Source: http://openjurist.org/238/f3d/437
Timestamp: 2015-05-24 05:32:09
Document Index: 334867788

Matched Legal Cases: ['§ 2241', '§ 2241', '§ 2241', '§ 2241', '§ 2254', '§ 2254', '§ 2254', '§ 16', '§ 2241', '§ 2254', '§ 2241', '§ 2253', '§ 2253']

238 F3d 437 Edward Maddox, v. Michelle Elzie, et al. | OpenJurist
238 F. 3d 437 - Edward Maddox, v. Michelle Elzie, et al.	Home238 f3d 437 edward maddox, v. michelle elzie, et al.
238 F3d 437 Edward Maddox, v. Michelle Elzie, et al. 238 F.3d 437 (D.C. Cir. 2001)
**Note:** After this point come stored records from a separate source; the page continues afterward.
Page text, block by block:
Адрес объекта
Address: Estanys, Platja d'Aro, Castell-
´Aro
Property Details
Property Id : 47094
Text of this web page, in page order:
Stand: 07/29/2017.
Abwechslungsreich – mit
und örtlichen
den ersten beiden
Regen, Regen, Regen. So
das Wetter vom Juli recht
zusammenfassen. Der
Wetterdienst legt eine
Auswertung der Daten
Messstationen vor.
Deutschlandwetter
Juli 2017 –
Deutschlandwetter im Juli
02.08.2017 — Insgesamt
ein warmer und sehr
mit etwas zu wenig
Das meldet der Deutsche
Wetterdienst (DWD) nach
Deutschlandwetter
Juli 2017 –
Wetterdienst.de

Edward Maddox, Appelleev.Michelle Elzie, et al., Appellants
No. 00-3018
Argued October 6, 2000Decided January 12, 2001
Appeal from the United States District Court for the District of Columbia (No. 96cr00151-01)Mary L. Wilson, Assistant Corporation Counsel, argued the cause for appellant. With her on the briefs were Robert Rigsby, Corporation Counsel, and Charles L. Reischel, Deputy Corporation Counsel.
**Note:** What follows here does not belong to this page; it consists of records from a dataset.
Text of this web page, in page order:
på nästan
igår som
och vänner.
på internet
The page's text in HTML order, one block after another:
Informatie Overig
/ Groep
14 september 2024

Valinda Jones, Assistant U.S. Attorney, argued the cause for amicus curiae The United States of America. With her on the brief were Wilma A. Lewis, U.S. Attorney, John R. Fisher, Thomas J. Tourish, Jr. and Ronald Dixon, Assistant U.S. Attorneys.
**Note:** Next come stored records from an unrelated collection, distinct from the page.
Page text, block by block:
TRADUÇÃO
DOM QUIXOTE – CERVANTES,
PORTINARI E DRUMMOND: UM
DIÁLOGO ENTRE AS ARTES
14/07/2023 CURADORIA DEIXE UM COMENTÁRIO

Mary Manning Petras, appointed by the court, argued the cause and filed the brief for appellee.
Michelle Elzie1 and the District of Columbia Board of Parole (collectively "the Board") appeal the order granting, in part, Edward Maddox's petition for a writ of habeas corpus. The Board contends as a threshold matter that the district court erred in not requiring Maddox to exhaust his habeas corpus remedies in the District of Columbia courts before allowing him to challenge, under 28 U.S.C. § 2241 (1994), his service of a sentence imposed by the Superior Court of the District of Columbia. On the merits, the Board contends that the district court erred in partially granting the writ because Maddox failed to show that the manner in which the Board conducted his parole revocation hearing resulted in any prejudicial violation of his due process rights. We reverse the district court's order on the merits without deciding the exhaustion issue.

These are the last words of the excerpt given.